Matthew Alexander

Personal information
- Full name: Matthew Alexander
- Date of birth: 7 May 2002 (age 22)
- Place of birth: Newcastle-upon-Tyne, England
- Position(s): Goalkeeper

Team information
- Current team: Alnwick Town

Youth career
- Newcastle United
- Bolton Wanderers

Senior career*
- Years: Team / Apps / (Gls)
- 2019–2022: Bolton Wanderers / 1 / (0)
- 2021: → Lancaster City (loan) / 13 / (0)
- 2022: → Runcorn Linnets (loan) / 1 / (0)
- 2022–: Alnwick Town
- 2022–2023: → Blyth Spartans (dual-reg.) / 0 / (0)

= Matthew Alexander (footballer) =

English footballer

Matthew Alexander (born 7 May 2002) is an English professional footballer who plays as a goalkeeper for Alnwick Town in the Ebac Northern League Division Two

==Career==
On 10 August 2019, Alexander made his Bolton Wanderers debut in a 0–0 draw at home to Coventry City, in which Bolton fielded their youngest ever team, due to financial difficulties. He signed his first professional contract with Bolton Wanderers on 15 May 2020, penning a one-year deal. A year later, Bolton revealed he was contracted for the 2021–2022 season.

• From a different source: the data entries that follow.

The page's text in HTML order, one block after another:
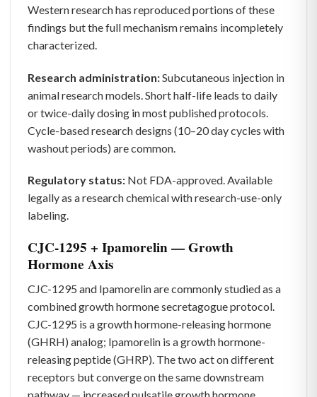
Western research has reproduced portions of these
findings but the full mechanism remains incompletely
characterized.
Research administration:Subcutaneous injection in
animal research models. Short half-life leads to daily
or twice-daily dosing in most published protocols.
Cycle-based research designs (10–20 day cycles with
washout periods) are common.
Regulatory status: Not FDA-approved. Available
legally as a research chemical with research-use-only
labeling.
CJC-1295 + Ipamorelin — Growth
Hormone Axis
CJC-1295 and Ipamorelin are commonly studied as a
combined growth hormone secretagogue protocol.
CJC-1295 is a growth hormone-releasing hormone
(GHRH) analog; Ipamorelin is a growth hormone-
releasing peptide (GHRP). The two act on different
receptors but converge on the same downstream
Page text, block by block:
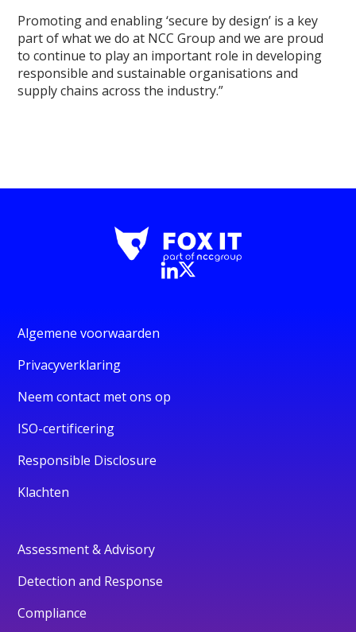
Promoting and enabling ‘secure by design’ is a key
part of what we do at NCC Group and we are proud
to continue to play an important role in developing
responsible and sustainable organisations and
supply chains across the industry.”
Algemene voorwaarden
Privacyverklaring
Neem contact met ons op
ISO-certificering
Responsible Disclosure
Klachten
Assessment & Advisory
Detection and Response
Compliance
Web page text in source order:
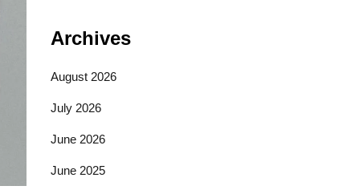
Archives
August 2026
July 2026
June 2026
June 2025
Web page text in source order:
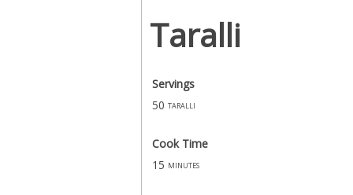
Taralli
Servings
50 taralli
Cook Time
15 minutes
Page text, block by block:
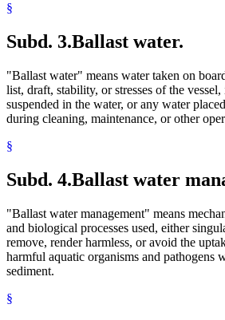
§
Subd. 3.Ballast water.
"Ballast water" means water taken on
list, draft, stability, or stresses of the
suspended in the water, or any water
during cleaning, maintenance, or other
§
Subd. 4.Ballast water
"Ballast water management" means
and biological processes used, either
remove, render harmless, or avoid the
harmful aquatic organisms and pathogens
sediment.
§
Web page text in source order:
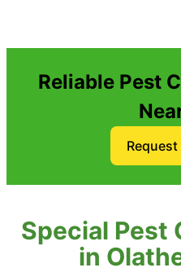
Reliable Pest
Special Pest
in
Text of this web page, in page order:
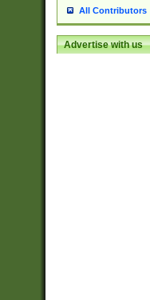
All Contributors
Advertise with us
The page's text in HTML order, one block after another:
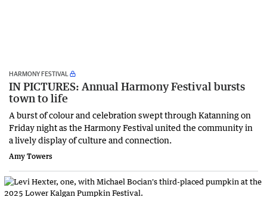
HARMONY FESTIVAL
IN PICTURES: Annual Harmony Festival bursts
town to life
A burst of colour and celebration swept through Katanning on
Friday night as the Harmony Festival united the community in
a lively display of culture and connection.
Amy Towers
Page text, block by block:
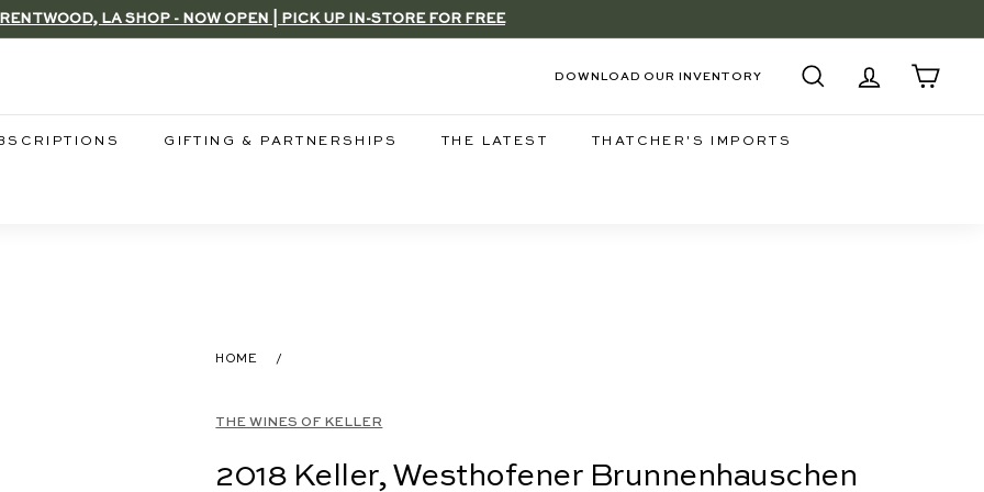
Pause
LA SHOP - NOW OPEN | PICK UP IN-STORE FOR FREE
DOWNLOAD OUR INVENTORY
SEARCHACCOUNT
CART
GIFTING & PARTNERSHIPS THE LATEST THATCHER'S IMPORTS
HOME /
THE WINES OF KELLER
2018 Keller, Westhofener Brunnenhauschen
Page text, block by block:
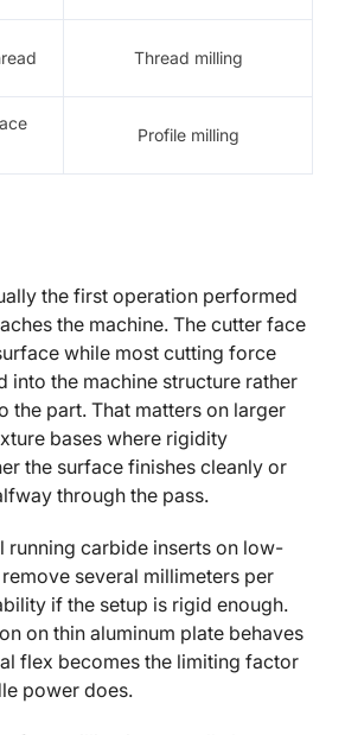
Thread milling
Profile milling
the first operation performed
the machine. The cutter face
while most cutting force
into the machine structure rather
the part. That matters on larger
bases where rigidity
the surface finishes cleanly or
through the pass.
running carbide inserts on low-
several millimeters per
if the setup is rigid enough.
on thin aluminum plate behaves
flex becomes the limiting factor
power does.
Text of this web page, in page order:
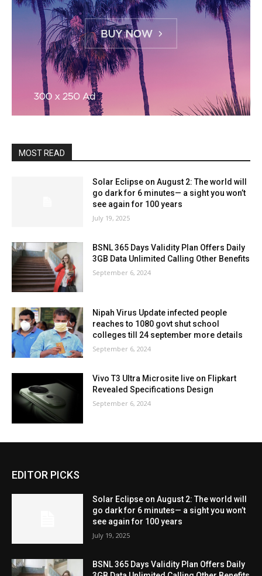
MOST READ
Solar Eclipse on August 2: The world will
go dark for 6 minutes— a sight you won’t
see again for 100 years
July 19, 2025
BSNL 365 Days Validity Plan Offers Daily
3GB Data Unlimited Calling Other Benefits
September 6, 2024
Nipah Virus Update infected people
reaches to 1080 govt shut school
colleges till 24 september more details
September 6, 2024
Vivo T3 Ultra Microsite live on Flipkart
Revealed Specifications Design
September 6, 2024
EDITOR PICKS
Solar Eclipse on August 2: The world will
go dark for 6 minutes— a sight you won’t
see again for 100 years
July 19, 2025
BSNL 365 Days Validity Plan Offers Daily
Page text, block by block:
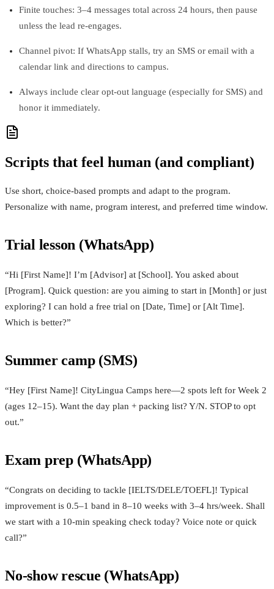
Finite touches: 3–4 messages total across 24 hours, then pause
unless the lead re-engages.
Channel pivot: If WhatsApp stalls, try an SMS or email with a
calendar link and directions to campus.
Always include clear opt-out language (especially for SMS) and
honor it immediately.
Scripts that feel human (and compliant)
Use short, choice-based prompts and adapt to the program.
Personalize with name, program interest, and preferred time window.
Trial lesson (WhatsApp)
“Hi [First Name]! I’m [Advisor] at [School]. You asked about
[Program]. Quick question: are you aiming to start in [Month] or just
exploring? I can hold a free trial on [Date, Time] or [Alt Time].
Which is better?”
Summer camp (SMS)
“Hey [First Name]! CityLingua Camps here—2 spots left for Week 2
(ages 12–15). Want the day plan + packing list? Y/N. STOP to opt
out.”
Exam prep (WhatsApp)
“Congrats on deciding to tackle [IELTS/DELE/TOEFL]! Typical
improvement is 0.5–1 band in 8–10 weeks with 3–4 hrs/week. Shall
we start with a 10‑min speaking check today? Voice note or quick
call?”
No-show rescue (WhatsApp)
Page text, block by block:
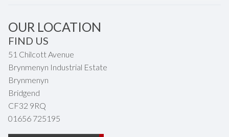
OUR LOCATION
FIND US
51 Chilcott Avenue
Brynmenyn Industrial Estate
Brynmenyn
Bridgend
CF32 9RQ
01656 725195
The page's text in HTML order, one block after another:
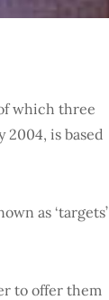
which three
is based
as ‘targets’
to offer them
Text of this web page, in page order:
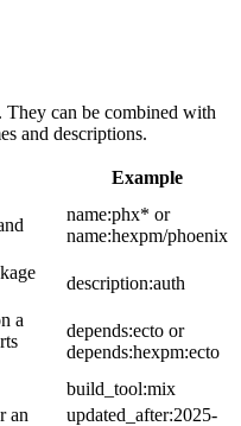
They can be combined with
and descriptions.
Example
name:phx* or
name:hexpm/phoenix
description:auth
a
depends:ecto or
depends:hexpm:ecto
build_tool:mix
an updated_after:2025-
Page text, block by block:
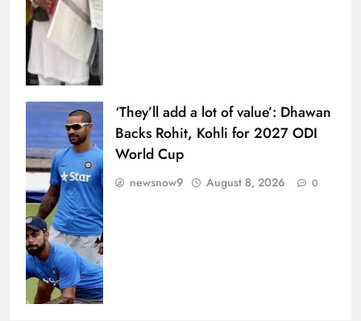
‘They’ll add a lot of value’: Dhawan
Backs Rohit, Kohli for 2027 ODI
World Cup
newsnow9 August 8, 2026 0
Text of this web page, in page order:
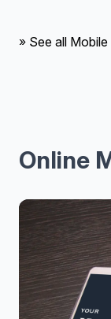
» See all
Online
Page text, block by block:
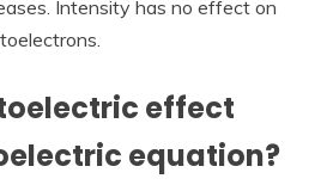
Intensity has no effect on
effect
equation?
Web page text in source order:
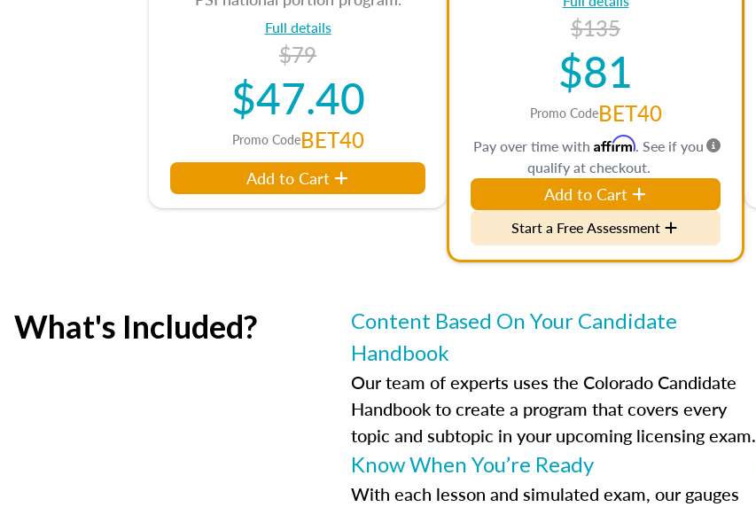
Full details
$79
$47.40
Promo CodeBET40
Add to Cart
$135
$81
Promo CodeBET40
Pay over time with Affirm. See if you
qualify at checkout.
Add to Cart
Start a Free Assessment
What's Included?
Content Based On Your Candidate
Handbook
Our team of experts uses the Colorado Candidate
Handbook to create a program that covers every
topic and subtopic in your upcoming licensing exam.
Know When You’re Ready
With each lesson and simulated exam, our gauges
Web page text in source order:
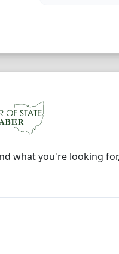
what you're looking
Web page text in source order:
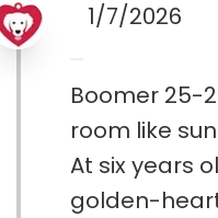
1/7/2026
Boomer 25-
room like
At six years
golden-

On 19 July 2021 it was announced that he would join Lancaster City on a season long loan, though the loan wouldn't officially start until a later date to allow him to take part in both Lancaster and Bolton's pre-seasons. The loan became "official" on 7 August and he made his competitive debut on 14 August in a 1–0 defeat against Whitby Town. Alexander was named Man of the Match despite Lancaster losing. Alexander started the season as first choice Goalkeeper, however he lost his place to fellow loanee Aidan Dowling and his loan was terminated early on 23 November. On 4 February 2022, he joined Runcorn Linnets on loan until the end of the season. He made his debut a day later in a 2–0 defeat against Trafford but picked up an injury during the match, causing him to miss the rest of the season. On 3 May 2022 the club confirmed that he would be released at the end of his contract.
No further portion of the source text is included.